Friday, 12 September 2014

Water Water Everywhere, But How To Get Across? Bridges of Course!

Bridges are more than just a way of getting from A to B.  The Scottish Borders have some amazing ones, that do make you wonder how on earth they were built, especially in the days when there was not the technology that we have today.

In the Scottish Borders, there are two main rivers - The Tweed and The Teviot.  Over the years they have been the cause of some amazing photography.

A very iconic bridge - Leaderfoot Bridge.  When the railway was still running in the Scottish Borders, this was one route over the River Tweed.  (Picture courtesy of Susan Donaldson)

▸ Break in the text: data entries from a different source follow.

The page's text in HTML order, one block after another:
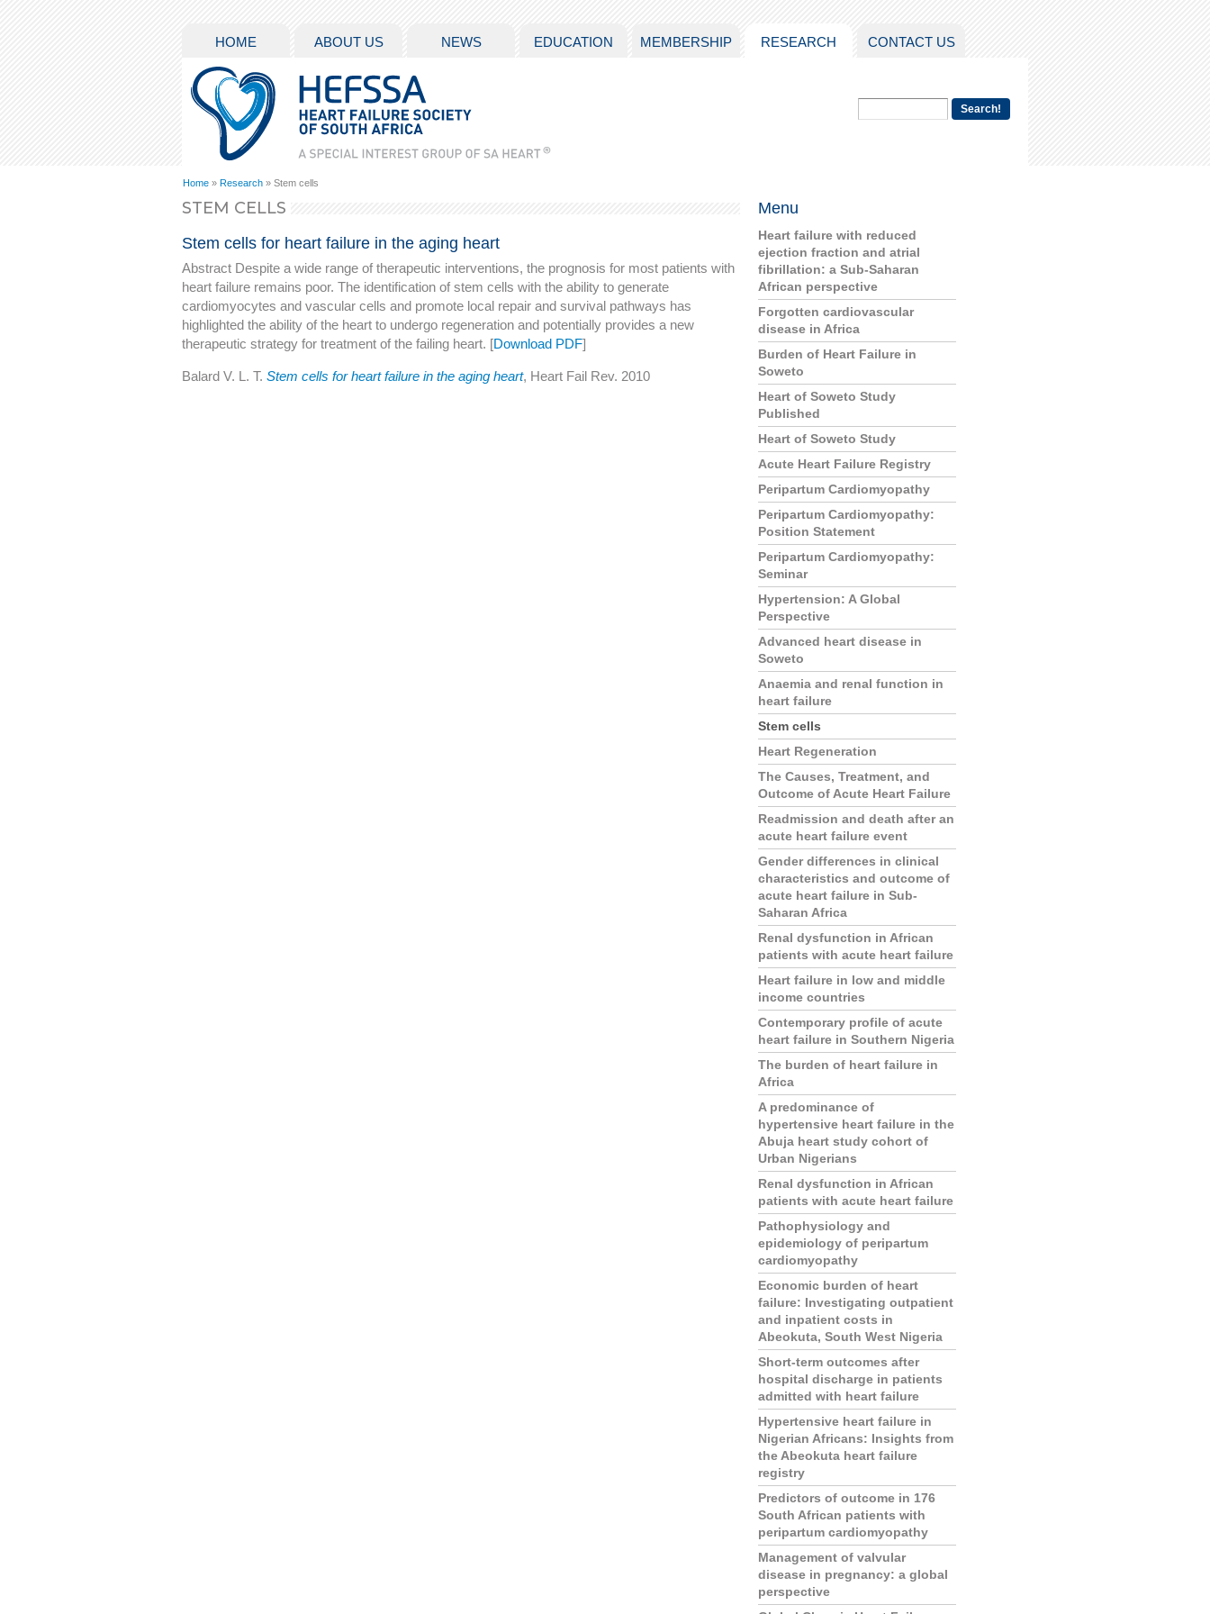
HOME ABOUT US NEWS EDUCATION MEMBERSHIP RESEARCH CONTACT US
Home » Research » Stem cells
STEM CELLS
Stem cells for heart failure in the aging heart
Abstract Despite a wide range of therapeutic interventions, the prognosis for most patients with
heart failure remains poor. The identification of stem cells with the ability to generate
cardiomyocytes and vascular cells and promote local repair and survival pathways has
highlighted the ability of the heart to undergo regeneration and potentially provides a new
therapeutic strategy for treatment of the failing heart. [Download PDF]
Balard V. L. T. Stem cells for heart failure in the aging heart, Heart Fail Rev. 2010
Menu
Heart failure with reduced
ejection fraction and atrial
fibrillation: a Sub-Saharan
African perspective
Forgotten cardiovascular
disease in Africa
Burden of Heart Failure in
Soweto
Heart of Soweto Study
Published
Heart of Soweto Study
Acute Heart Failure Registry
Peripartum Cardiomyopathy
Peripartum Cardiomyopathy:
Position Statement
Peripartum Cardiomyopathy:
Seminar
Hypertension: A Global
Perspective
Advanced heart disease in
Soweto
Anaemia and renal function in
heart failure
Stem cells
Heart Regeneration
The Causes, Treatment, and
Outcome of Acute Heart Failure
Readmission and death after an
acute heart failure event
Gender differences in clinical
characteristics and outcome of
acute heart failure in Sub-
Saharan Africa
Renal dysfunction in African
patients with acute heart failure
Heart failure in low and middle
income countries
Contemporary profile of acute
heart failure in Southern Nigeria
The burden of heart failure in
Africa
A predominance of
hypertensive heart failure in the
Abuja heart study cohort of
Urban Nigerians
Renal dysfunction in African
patients with acute heart failure
Pathophysiology and
epidemiology of peripartum
cardiomyopathy
Economic burden of heart
failure: Investigating outpatient
and inpatient costs in
Abeokuta, South West Nigeria
Short-term outcomes after
hospital discharge in patients
admitted with heart failure
Hypertensive heart failure in
Nigerian Africans: Insights from
the Abeokuta heart failure
registry
Predictors of outcome in 176
South African patients with
peripartum cardiomyopathy
Management of valvular
disease in pregnancy: a global
perspective

These two pictures are of Craigsford Bridge, which crosses the River Leader, near Earlston.  The top one was taken only a couple of days ago & shows how dry the river has become this summer.  The second one was taken in 2012 after torrential rain.  It only took a couple of hours for the river to get this high.

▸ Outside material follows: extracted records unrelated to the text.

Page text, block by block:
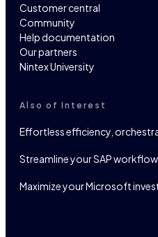
Customer central
Community
Help documentation
Our partners
Nintex University
Also of Interest
Effortless efficiency,
Streamline your SAP
Maximize your Microsoft
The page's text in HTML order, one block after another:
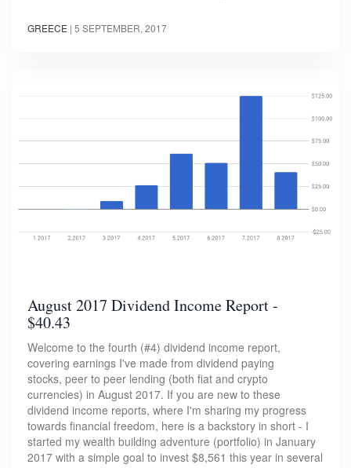
GREECE | 5 SEPTEMBER, 2017
August 2017 Dividend Income Report -
$40.43
Welcome to the fourth (#4) dividend income report,
covering earnings I've made from dividend paying
stocks, peer to peer lending (both fiat and crypto
currencies) in August 2017. If you are new to these
dividend income reports, where I'm sharing my progress
towards financial freedom, here is a backstory in short - I
started my wealth building adventure (portfolio) in January
2017 with a simple goal to invest $8,561 this year in several
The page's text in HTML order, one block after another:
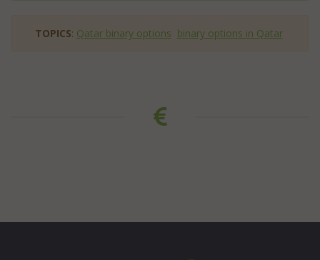
TOPICS: Qatar binary options binary options in Qatar
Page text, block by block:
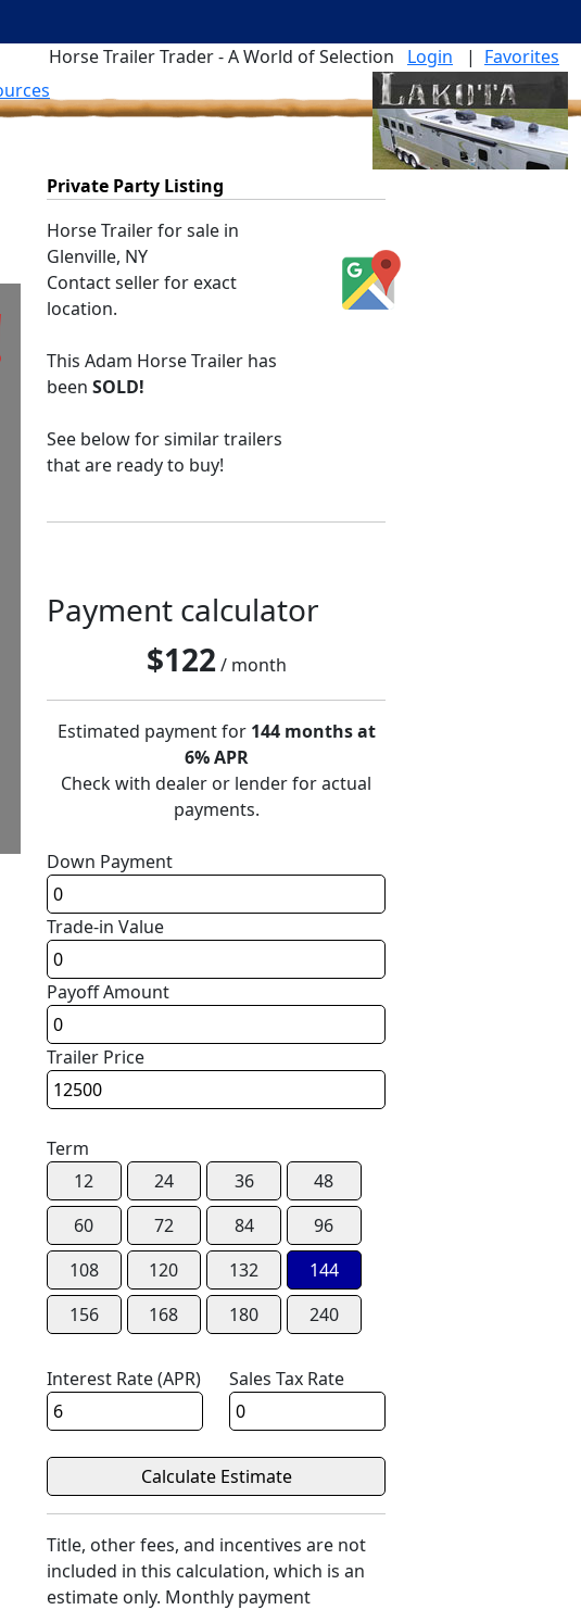
Horse Trailer Trader - A World of Selection
Login | Favorites
Private Party Listing
Horse Trailer for sale in
Glenville, NY
Contact seller for exact
location.
This Adam Horse Trailer has
been SOLD!
See below for similar trailers
that are ready to buy!
Payment calculator
$122 / month
Estimated payment for 144 months at
6% APR
Check with dealer or lender for actual
payments.
Down Payment
Trade-in Value
Payoff Amount
Trailer Price
Term
12
24 36
48
60
72 84
96
108
120 132
144
156
168 180 240
Interest Rate (APR) Sales Tax Rate
Title, other fees, and incentives are not
included in this calculation, which is an
estimate only. Monthly payment
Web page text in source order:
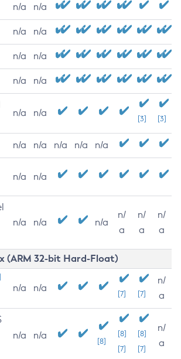
n/a n/a
n/a n/a
n/a n/a
n/a n/a
n/a n/a
[3] [3]
n/a n/a n/a n/a n/a
n/a n/a
n/a n/a n/a
n/
a
n/
a
n/
a
(ARM 32-bit Hard-Float)
n/a n/a
[7] [7]
n/
a
n/a n/a
[8]
[8]
[7]
[8]
[7]
n/
a
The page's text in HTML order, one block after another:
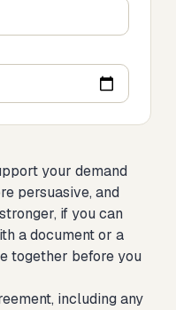
your demand
persuasive, and
if you can
a document or a
together before you
including any

A little gem of a bridge, is near to Cowdenknowes House, near Earlston.  It's on part of the Jubilee Walk.

A nice calm tranquil scene in Wilton Lodge Park in Hawick, with a bridge in the background crossing the River Teviot.

This picture and the one below are of the same bridge, crossing the River Teviot in Hawick but taken in different decades.  This one was in the 1970's and shows the old Turnbull Dyers Chimney, an iconic landmark in Hawick, that is sadly no longer there.

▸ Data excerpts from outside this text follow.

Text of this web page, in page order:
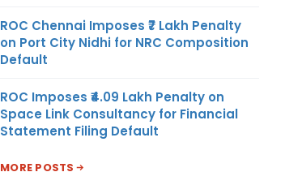
ROC Chennai Imposes ₹7 Lakh Penalty
on Port City Nidhi for NRC Composition
Default
ROC Imposes ₹4.09 Lakh Penalty on
Space Link Consultancy for Financial
Statement Filing Default
MORE POSTS
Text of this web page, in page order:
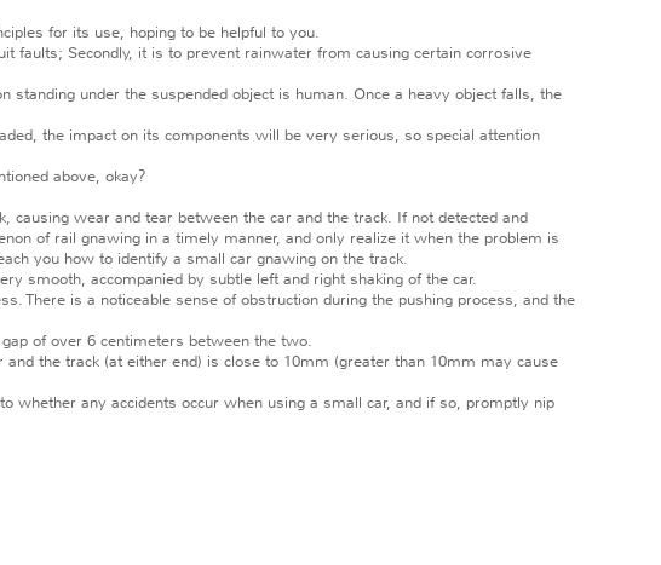
for its use, hoping to be helpful to you.
Secondly, it is to prevent rainwater from causing certain corrosive
under the suspended object is human. Once a heavy object falls, the
the impact on its components will be very serious, so special attention
above, okay?
wear and tear between the car and the track. If not detected and
of rail gnawing in a timely manner, and only realize it when the problem is
you how to identify a small car gnawing on the track.
smooth, accompanied by subtle left and right shaking of the car.
There is a noticeable sense of obstruction during the pushing process, and the
of over 6 centimeters between the two.
the track (at either end) is close to 10mm (greater than 10mm may cause
any accidents occur when using a small car, and if so, promptly nip
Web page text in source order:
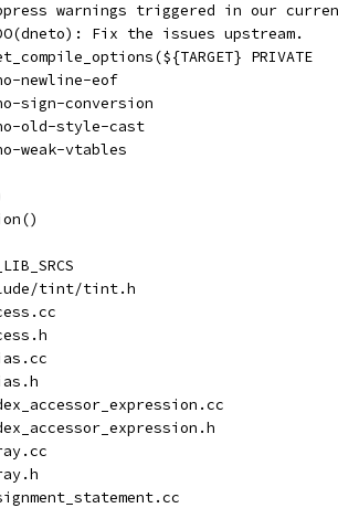
warnings triggered in our
Fix the issues upstream.
PRIVATE
newline-eof
sign-conversion
old-style-cast
weak-vtables
tint/tint.h
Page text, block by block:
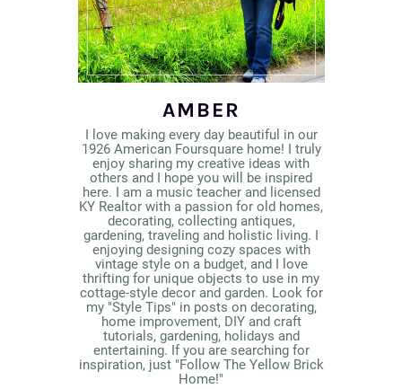
AMBER
I love making every day beautiful in our
1926 American Foursquare home! I truly
enjoy sharing my creative ideas with
others and I hope you will be inspired
here. I am a music teacher and licensed
KY Realtor with a passion for old homes,
decorating, collecting antiques,
gardening, traveling and holistic living. I
enjoying designing cozy spaces with
vintage style on a budget, and I love
thrifting for unique objects to use in my
cottage-style decor and garden. Look for
my "Style Tips" in posts on decorating,
home improvement, DIY and craft
tutorials, gardening, holidays and
entertaining. If you are searching for
inspiration, just "Follow The Yellow Brick
Home!"
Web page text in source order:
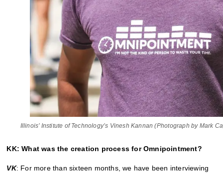
Illinois’ Institute of Technology’s Vinesh Kannan (Photograph by Mark
KK: What was the creation process for Omnipointment?
VK: For more than sixteen months, we have been interviewing
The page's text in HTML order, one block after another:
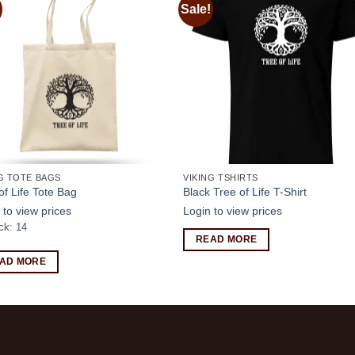
TOTE BAGS
Life Tote Bag
to view prices
14
MORE
Sale!
VIKING TSHIRTS
Black Tree of Life T-Shirt
Login to view prices
READ MORE
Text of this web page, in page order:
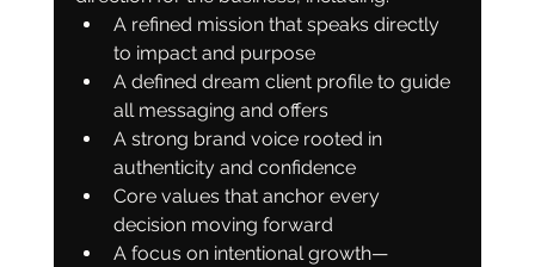
A refined mission that speaks directly
to impact and purpose
A defined dream client profile to guide
all messaging and offers
A strong brand voice rooted in
authenticity and confidence
Core values that anchor every
decision moving forward
A focus on intentional growth—
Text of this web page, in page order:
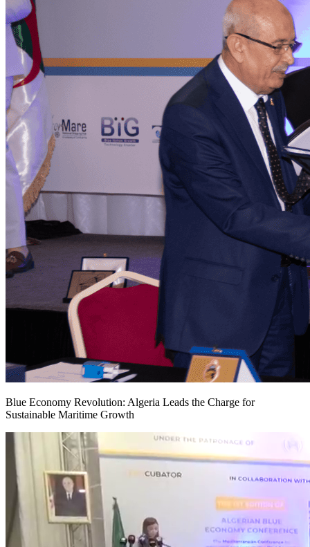
Blue Economy Revolution: Algeria Leads the Charge for
Sustainable Maritime Growth

Believe this one was in the 1980's.  

The Chain bridge that crosses the River Tweed near to Gattonside, near Melrose.  It was opened on 26 October 1826, with conditions being that only 8 people were allowed to be on the bridge at any one time.  The hills in the background are two of the three Eildon Hills.

 "Auld Stane Brig" that collapsed in Selkirk following heavy flooding.